Stationary traps were only used at continuous monitoring sites. Active methods were used opportunistically for general collecting throughout the study area, and in a regimented fashion at long-term monitoring sites, consistent with the Standardized Sampling protocols designed by the CBG’s field teams for monitoring arthropod biodiversity (deWaard et al. in prep.). A total of 450 bulk samples (lots) were obtained as a result of all arthropod collecting efforts.

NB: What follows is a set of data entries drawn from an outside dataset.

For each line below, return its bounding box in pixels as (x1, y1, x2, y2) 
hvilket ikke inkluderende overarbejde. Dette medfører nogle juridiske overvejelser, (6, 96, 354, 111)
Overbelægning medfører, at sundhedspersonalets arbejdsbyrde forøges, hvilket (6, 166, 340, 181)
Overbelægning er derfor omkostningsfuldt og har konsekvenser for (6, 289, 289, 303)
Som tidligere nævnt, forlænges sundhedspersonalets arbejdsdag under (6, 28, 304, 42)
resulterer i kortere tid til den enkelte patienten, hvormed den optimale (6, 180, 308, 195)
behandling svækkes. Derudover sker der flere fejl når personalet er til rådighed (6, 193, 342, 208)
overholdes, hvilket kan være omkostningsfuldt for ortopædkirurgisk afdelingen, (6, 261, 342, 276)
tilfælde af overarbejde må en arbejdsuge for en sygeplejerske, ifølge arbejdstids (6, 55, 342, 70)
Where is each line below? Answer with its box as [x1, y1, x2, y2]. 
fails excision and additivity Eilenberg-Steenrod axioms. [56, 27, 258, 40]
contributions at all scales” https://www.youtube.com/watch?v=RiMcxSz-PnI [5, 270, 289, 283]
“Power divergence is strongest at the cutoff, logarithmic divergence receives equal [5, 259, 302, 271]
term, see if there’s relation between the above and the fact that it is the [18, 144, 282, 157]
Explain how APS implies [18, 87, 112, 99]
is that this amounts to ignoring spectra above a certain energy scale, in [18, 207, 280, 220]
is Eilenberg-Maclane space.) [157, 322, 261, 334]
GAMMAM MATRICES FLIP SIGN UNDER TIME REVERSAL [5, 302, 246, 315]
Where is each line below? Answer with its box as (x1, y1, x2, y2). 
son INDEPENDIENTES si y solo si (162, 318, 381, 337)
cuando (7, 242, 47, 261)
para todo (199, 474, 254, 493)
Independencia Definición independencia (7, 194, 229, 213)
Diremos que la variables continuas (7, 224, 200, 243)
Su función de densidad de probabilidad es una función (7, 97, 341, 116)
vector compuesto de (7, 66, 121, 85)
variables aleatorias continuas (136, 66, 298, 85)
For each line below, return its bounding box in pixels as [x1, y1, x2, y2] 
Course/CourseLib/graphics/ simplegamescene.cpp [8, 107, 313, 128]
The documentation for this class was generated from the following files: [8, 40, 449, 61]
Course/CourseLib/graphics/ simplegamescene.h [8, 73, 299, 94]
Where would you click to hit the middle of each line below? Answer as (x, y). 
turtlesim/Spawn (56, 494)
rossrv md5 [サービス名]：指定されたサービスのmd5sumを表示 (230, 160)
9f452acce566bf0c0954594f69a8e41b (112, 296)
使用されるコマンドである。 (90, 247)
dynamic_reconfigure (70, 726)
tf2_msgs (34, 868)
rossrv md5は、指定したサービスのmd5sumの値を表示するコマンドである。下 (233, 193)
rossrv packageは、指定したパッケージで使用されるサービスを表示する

2.3. Sample Processing and DNA Barcode Sequencing

Collection materials were accessioned and processed at the CBG, following the single-specimen barcoding workflows outlined in deWaard et al. [33], with exceptions, as described below. Because the goal of the project was to create a DNA barcode reference library for future monitoring, bulk sample (lot) sorting was prioritized to maximize taxonomic diversity, while reducing the number of replicates per species through initial morphotaxonomic screening. Lots from continuously monitored sites were prioritized over lots from general collecting, except for Malaise trap materials, of which only lots collected in odd-numbered weeks (1, 3, 5, etc.,) were processed in order to reduce the costs of analysis. In total, 428 of the 450 lots were processed, of which 34 were sorted completely; the remainder had specimens remaining after sorting. Morphospecies sorting of each continuous monitoring sample began with picking all specimens representing taxa other than the highly abundant Diptera and Hymenoptera for analysis. A subset of each morphospecies of Diptera and Hymenoptera was then picked for analysis by senior technical staff with extensive experience in arthropod specimen sorting. General collecting samples were screened and morphospecies sorted by taxonomic experts in Araneae and Coleoptera, with a subset of remaining specimens from other groups chosen for analysis. A total of 24,198 arthropod specimens were selected for DNA barcode analysis. They belonged to three classes: Insecta (19,661), Collembola (904), and Arachnida (3633). Among arthropods isolated from aquatic samples, 264 specimens belonged to crustacean taxa. Although submitted for DNA barcoding analysis, they were not part of this study; therefore, they are excluded from the figures reported here.
DNA extraction, PCR amplification of the COI barcode region, and sequence analysis were done at the Canadian Centre for DNA Barcoding (CCDB, Guelph, Ontario, Canada; ccdb.ca)—the Genomics Unit of CBG. Single molecule, real-time sequencing was performed on the SEQUEL platform (Pacific Biosciences, Menlo Park, CA, USA) using the methodology described by Hebert et al. [34].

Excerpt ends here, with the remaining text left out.